All in all it was a very good talk, providing interesting insight from a man who has a lot of experience using Python.  It was also fun to see where Google is using python inside.

tags:          

links: digg this    del.icio.us    reddit




1. Mike A. Owens left...
2006.02.04 Sat 3:08 am :: http://mike.filespanker.com/

Thanks for taking the time to write this summary.

It's refreshing to see such a large tech company not attempting to enforce "one true way" technology mandates on the engineers.


2. GoogleEmployee left...
2006.02.04 Sat 10:18 am

RPC is the method Google uses to scale horizontally so well. They have their own internal binary wire format that speaks over http. Programmers can easy speak this format using Java, C++ or Python. Using RPC allows Google to divide computing problems up across large numbers of servers.

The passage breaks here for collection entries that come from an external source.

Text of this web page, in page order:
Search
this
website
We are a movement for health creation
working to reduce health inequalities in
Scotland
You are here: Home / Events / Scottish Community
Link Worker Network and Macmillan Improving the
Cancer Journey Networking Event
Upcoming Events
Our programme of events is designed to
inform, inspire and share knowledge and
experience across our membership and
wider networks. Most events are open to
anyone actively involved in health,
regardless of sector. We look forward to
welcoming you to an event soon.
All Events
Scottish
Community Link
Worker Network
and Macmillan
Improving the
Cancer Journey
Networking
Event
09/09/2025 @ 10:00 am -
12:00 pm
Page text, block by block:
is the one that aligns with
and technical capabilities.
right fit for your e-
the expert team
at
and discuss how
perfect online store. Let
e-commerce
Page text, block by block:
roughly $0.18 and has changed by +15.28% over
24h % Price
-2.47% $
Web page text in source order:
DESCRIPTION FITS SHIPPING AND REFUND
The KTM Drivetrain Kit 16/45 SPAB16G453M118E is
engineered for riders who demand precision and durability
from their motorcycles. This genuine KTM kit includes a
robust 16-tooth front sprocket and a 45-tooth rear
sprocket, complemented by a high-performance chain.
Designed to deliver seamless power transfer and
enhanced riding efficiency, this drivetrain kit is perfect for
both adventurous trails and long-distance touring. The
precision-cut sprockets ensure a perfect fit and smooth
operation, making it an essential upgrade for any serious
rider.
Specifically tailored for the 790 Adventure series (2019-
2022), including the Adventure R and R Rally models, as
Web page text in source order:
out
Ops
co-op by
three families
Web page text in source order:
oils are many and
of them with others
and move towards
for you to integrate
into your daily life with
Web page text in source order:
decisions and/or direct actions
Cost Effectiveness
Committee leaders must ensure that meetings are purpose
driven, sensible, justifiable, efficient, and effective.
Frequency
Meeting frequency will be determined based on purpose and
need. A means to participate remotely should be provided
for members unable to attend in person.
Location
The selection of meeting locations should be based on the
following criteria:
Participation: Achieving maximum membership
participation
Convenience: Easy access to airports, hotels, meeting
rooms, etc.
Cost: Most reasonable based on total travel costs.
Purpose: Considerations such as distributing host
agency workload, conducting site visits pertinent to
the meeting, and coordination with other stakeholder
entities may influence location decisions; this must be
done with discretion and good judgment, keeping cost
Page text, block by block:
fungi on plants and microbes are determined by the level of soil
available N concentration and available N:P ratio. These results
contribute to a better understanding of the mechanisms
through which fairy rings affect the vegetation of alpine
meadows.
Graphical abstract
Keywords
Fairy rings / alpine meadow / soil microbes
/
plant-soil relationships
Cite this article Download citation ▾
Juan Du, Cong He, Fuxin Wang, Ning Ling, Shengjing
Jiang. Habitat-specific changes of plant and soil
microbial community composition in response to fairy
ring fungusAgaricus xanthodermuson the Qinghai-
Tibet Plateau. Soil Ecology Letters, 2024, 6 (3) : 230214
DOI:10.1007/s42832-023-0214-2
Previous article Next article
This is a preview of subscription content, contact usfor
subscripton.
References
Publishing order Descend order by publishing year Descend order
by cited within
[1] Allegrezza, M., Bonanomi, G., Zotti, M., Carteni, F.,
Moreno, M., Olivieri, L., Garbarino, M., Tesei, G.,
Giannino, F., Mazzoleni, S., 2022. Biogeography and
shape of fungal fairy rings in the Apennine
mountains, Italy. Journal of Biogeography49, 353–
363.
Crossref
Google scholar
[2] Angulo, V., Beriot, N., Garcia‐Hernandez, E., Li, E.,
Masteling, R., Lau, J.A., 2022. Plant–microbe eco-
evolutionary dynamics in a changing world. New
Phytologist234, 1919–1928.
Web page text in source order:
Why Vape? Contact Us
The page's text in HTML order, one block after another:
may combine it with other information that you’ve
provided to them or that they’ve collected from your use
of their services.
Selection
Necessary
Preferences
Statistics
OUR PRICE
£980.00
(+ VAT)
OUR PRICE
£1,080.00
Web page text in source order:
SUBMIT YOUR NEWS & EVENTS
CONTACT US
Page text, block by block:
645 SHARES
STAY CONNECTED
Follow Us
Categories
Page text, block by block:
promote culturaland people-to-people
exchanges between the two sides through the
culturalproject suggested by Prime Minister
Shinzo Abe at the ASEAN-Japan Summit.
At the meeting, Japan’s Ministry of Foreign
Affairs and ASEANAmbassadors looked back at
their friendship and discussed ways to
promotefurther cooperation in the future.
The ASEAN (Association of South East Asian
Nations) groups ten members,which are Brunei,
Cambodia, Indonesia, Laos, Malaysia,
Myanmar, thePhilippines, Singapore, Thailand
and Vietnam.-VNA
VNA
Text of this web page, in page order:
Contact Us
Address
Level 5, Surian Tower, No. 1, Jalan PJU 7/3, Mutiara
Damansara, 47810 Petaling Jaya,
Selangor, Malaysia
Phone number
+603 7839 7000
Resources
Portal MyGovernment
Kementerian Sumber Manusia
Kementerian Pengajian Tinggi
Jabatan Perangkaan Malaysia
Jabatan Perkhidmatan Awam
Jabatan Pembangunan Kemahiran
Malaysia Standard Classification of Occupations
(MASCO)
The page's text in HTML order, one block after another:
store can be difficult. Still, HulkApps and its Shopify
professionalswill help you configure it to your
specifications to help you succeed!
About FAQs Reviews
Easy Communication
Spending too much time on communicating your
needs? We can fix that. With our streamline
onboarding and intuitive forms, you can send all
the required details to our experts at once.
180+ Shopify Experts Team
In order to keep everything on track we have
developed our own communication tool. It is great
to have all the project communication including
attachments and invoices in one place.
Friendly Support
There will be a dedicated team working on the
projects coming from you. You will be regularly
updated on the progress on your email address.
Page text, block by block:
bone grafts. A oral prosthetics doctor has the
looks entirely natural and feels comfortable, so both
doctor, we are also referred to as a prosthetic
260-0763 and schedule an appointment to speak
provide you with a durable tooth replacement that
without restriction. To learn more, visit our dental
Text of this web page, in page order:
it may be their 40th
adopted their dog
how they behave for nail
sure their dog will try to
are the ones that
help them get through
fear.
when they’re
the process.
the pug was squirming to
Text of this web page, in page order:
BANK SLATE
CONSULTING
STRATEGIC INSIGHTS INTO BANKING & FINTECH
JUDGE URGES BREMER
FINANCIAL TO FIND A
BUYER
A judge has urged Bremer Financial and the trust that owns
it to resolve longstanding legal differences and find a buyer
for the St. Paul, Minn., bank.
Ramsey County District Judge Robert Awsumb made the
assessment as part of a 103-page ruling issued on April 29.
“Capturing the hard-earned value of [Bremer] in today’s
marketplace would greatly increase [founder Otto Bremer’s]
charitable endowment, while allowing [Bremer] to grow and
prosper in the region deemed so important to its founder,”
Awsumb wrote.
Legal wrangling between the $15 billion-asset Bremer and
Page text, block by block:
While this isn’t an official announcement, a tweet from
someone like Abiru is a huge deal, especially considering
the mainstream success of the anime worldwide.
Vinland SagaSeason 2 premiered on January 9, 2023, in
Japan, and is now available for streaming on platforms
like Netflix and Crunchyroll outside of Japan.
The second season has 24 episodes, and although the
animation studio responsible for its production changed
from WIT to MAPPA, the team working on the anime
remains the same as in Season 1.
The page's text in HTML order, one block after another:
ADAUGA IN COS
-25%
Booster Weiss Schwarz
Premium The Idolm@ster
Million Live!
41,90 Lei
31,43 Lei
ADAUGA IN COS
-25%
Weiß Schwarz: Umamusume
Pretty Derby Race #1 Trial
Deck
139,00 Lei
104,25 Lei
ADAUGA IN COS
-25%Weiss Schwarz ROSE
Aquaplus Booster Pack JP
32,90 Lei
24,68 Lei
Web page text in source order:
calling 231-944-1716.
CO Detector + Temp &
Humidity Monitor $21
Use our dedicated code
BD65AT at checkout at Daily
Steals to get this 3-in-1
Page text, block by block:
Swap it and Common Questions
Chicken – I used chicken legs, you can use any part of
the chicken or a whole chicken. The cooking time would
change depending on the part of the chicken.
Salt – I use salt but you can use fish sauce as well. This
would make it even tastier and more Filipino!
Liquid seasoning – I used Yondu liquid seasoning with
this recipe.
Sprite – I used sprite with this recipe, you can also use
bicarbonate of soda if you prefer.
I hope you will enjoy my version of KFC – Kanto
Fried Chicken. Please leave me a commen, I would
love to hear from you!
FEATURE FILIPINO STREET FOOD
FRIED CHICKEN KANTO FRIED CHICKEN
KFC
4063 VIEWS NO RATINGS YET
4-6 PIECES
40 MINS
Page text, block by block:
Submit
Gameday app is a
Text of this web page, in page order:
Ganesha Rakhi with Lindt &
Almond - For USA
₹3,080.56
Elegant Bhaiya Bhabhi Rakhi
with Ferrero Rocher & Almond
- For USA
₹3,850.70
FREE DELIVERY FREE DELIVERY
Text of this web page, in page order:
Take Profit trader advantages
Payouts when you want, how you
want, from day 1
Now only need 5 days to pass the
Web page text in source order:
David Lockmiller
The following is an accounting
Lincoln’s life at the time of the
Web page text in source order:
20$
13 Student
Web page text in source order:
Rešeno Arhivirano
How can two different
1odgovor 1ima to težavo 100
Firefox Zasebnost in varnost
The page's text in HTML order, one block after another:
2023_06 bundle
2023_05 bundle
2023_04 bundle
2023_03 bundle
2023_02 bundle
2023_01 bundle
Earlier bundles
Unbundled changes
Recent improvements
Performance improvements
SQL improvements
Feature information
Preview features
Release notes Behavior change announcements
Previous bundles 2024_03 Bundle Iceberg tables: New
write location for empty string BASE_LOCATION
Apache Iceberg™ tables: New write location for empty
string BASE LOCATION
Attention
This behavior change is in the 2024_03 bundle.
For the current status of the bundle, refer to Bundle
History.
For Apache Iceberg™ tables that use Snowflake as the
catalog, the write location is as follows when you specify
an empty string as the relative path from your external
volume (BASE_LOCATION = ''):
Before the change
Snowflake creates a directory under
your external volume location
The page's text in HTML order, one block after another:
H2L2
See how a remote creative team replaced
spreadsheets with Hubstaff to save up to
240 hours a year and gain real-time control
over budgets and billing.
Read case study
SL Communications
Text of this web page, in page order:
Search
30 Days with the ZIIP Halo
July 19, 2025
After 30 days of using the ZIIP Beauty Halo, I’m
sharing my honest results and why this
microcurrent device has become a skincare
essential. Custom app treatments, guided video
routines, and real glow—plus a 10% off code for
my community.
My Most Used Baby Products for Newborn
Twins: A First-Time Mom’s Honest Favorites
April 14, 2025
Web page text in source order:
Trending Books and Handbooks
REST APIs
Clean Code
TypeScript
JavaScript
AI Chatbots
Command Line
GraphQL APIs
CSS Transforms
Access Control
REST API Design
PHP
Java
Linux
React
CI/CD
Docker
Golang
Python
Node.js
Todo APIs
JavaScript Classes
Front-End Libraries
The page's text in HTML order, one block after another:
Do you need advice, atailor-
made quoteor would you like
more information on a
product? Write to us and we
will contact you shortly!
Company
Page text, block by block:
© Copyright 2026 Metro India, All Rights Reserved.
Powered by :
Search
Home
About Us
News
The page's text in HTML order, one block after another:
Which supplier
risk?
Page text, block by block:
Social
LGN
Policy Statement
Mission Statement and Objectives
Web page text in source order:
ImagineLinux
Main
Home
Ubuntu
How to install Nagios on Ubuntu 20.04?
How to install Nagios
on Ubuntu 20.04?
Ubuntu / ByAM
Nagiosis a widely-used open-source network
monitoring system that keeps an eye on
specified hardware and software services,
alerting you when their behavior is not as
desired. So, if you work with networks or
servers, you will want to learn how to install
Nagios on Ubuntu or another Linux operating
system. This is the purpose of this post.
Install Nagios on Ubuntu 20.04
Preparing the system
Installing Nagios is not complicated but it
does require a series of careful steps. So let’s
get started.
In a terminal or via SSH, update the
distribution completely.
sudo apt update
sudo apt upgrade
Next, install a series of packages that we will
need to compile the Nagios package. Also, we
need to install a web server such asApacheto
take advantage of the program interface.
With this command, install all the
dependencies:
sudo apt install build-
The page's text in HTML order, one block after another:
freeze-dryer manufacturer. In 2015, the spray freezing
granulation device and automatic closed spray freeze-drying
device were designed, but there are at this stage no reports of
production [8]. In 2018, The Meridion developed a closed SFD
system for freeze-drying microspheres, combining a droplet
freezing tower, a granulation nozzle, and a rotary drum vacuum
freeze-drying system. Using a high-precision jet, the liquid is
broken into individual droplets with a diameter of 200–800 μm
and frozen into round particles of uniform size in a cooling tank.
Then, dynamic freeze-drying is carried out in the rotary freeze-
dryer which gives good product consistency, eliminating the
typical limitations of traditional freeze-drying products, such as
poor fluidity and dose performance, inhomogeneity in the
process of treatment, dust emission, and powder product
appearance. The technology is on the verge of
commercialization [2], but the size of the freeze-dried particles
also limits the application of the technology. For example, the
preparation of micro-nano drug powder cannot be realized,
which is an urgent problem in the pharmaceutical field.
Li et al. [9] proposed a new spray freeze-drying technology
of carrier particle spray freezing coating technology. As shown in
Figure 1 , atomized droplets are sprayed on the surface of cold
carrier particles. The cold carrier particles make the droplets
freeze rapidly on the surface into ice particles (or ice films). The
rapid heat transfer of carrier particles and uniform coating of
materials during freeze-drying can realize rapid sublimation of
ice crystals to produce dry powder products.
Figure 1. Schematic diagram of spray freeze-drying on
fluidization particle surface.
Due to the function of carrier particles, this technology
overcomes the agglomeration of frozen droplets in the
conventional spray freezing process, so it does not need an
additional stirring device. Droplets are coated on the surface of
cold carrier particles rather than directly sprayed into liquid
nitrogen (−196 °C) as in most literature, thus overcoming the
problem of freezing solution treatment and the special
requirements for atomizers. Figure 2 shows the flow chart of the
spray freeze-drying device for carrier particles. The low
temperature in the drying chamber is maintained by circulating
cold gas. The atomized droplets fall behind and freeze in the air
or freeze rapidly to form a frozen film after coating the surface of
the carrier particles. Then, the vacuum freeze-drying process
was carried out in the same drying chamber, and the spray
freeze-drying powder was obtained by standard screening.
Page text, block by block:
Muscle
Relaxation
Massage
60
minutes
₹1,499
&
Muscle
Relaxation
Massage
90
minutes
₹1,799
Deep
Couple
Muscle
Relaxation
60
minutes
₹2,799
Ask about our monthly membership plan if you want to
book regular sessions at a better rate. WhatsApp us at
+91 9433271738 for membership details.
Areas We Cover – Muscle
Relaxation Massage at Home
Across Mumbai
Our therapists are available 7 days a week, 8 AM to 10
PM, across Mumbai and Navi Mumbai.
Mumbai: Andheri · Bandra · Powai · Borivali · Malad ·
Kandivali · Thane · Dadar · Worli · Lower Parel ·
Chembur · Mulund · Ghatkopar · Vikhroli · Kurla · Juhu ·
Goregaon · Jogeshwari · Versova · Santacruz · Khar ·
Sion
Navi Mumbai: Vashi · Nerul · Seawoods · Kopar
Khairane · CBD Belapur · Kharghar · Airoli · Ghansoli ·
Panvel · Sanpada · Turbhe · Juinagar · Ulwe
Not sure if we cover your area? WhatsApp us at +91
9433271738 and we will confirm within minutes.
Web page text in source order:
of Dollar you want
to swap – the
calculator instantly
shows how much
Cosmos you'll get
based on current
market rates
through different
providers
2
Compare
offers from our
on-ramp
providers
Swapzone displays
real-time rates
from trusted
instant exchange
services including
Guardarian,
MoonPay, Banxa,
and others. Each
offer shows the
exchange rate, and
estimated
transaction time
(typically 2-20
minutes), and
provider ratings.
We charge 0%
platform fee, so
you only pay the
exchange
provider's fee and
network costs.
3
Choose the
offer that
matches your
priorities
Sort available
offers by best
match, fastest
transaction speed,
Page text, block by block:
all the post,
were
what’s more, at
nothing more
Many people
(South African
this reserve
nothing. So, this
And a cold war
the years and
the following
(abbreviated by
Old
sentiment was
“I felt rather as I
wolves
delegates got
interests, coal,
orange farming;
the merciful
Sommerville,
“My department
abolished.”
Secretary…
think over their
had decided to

Not true. Google uses 9P, not http.


3. test left...
2006.03.07 Tue 1:19 am

>Not true. Google uses 9P, not http. I would very much like to know how you know that.


4. Matt left...
2006.03.16 Thu 10:26 am

Re: 9P take it as a grain of salt


5. Roman left...
2006.06.19 Mon 11:34 pm :: http://www.language-binding.net/

Hi. I develop code generator for boost.python library. This code generator introduces few ideas not found in others. It allows to minimize support and development time to minimum.

You can study next use case - Python bindings for Ogre engine:

http://lakin.weckers.net/index_ogre_python.html http://www.ogre3d.org/phpBB2addons/viewtopic.php?t=1478

I hope you will find it interesting and useful.


6. Harish Mallipeddi left...
2007.02.16 Fri 6:38 am

Hi,

How does PyPy solve the GIL problem? I recollect that PyPy is an implementation of Python in Python.